| EXERCISE GOAL |
Exclude all pictures, then restate the entries below word for word.

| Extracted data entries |
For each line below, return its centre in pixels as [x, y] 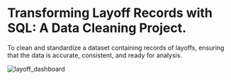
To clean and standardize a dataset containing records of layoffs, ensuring [116, 47]
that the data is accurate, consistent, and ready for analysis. [95, 55]
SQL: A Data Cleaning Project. [97, 28]
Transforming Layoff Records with [110, 13]
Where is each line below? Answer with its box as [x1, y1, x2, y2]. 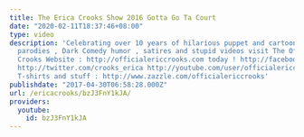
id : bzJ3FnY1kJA [25, 114, 88, 123]
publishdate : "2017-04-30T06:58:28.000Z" [9, 80, 168, 89]
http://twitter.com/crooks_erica [17, 64, 144, 73]
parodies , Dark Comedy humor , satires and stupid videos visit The [17, 47, 285, 56]
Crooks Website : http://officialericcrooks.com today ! [17, 55, 237, 64]
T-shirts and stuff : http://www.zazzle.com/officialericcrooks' [17, 72, 270, 81]
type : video [9, 30, 54, 39]
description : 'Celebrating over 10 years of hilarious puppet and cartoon [9, 38, 298, 48]
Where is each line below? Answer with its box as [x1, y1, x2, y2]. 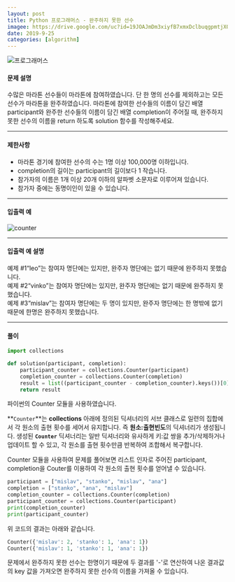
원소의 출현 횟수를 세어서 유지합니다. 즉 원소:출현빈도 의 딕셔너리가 [22, 423, 201, 432]
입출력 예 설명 [7, 247, 44, 255]
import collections [7, 348, 64, 355]
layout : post [7, 10, 45, 17]
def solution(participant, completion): [7, 360, 127, 367]
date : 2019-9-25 [7, 29, 55, 37]
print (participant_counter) [7, 511, 90, 518]
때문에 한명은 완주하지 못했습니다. [7, 307, 99, 315]
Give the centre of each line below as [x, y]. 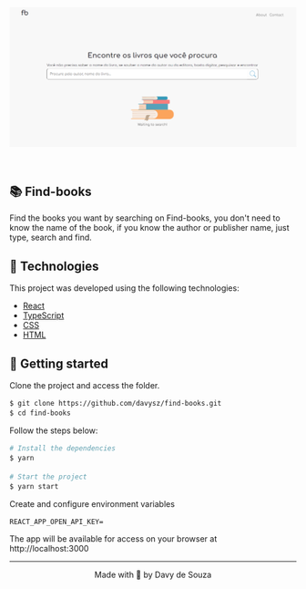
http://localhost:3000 [49, 549]
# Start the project [49, 477]
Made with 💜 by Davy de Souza [153, 575]
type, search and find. [51, 238]
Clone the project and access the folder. [85, 386]
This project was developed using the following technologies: [124, 288]
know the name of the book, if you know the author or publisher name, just [149, 228]
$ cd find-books [40, 413]

| EXPECTED ANSWER |
For each line below, return its centre in pixels as [x, y] 
To clean and standardize a dataset containing records of layoffs, ensuring [116, 47]
that the data is accurate, consistent, and ready for analysis. [95, 55]
SQL: A Data Cleaning Project. [97, 28]
Transforming Layoff Records with [110, 13]
Where is each line below? Answer with its box as [x1, y1, x2, y2]. 
id : bzJ3FnY1kJA [25, 114, 88, 123]
publishdate : "2017-04-30T06:58:28.000Z" [9, 80, 168, 89]
http://twitter.com/crooks_erica [17, 64, 144, 73]
parodies , Dark Comedy humor , satires and stupid videos visit The [17, 47, 285, 56]
Crooks Website : http://officialericcrooks.com today ! [17, 55, 237, 64]
T-shirts and stuff : http://www.zazzle.com/officialericcrooks' [17, 72, 270, 81]
type : video [9, 30, 54, 39]
description : 'Celebrating over 10 years of hilarious puppet and cartoon [9, 38, 298, 48]
Where is each line below? Answer with its box as [x1, y1, x2, y2]. 
원소의 출현 횟수를 세어서 유지합니다. 즉 원소:출현빈도 의 딕셔너리가 [22, 423, 201, 432]
입출력 예 설명 [7, 247, 44, 255]
import collections [7, 348, 64, 355]
layout : post [7, 10, 45, 17]
def solution(participant, completion): [7, 360, 127, 367]
date : 2019-9-25 [7, 29, 55, 37]
print (participant_counter) [7, 511, 90, 518]
때문에 한명은 완주하지 못했습니다. [7, 307, 99, 315]
Give the centre of each line below as [x, y]. 
http://localhost:3000 [49, 549]
# Start the project [49, 477]
Made with 💜 by Davy de Souza [153, 575]
type, search and find. [51, 238]
Clone the project and access the folder. [85, 386]
This project was developed using the following technologies: [124, 288]
know the name of the book, if you know the author or publisher name, just [149, 228]
$ cd find-books [40, 413]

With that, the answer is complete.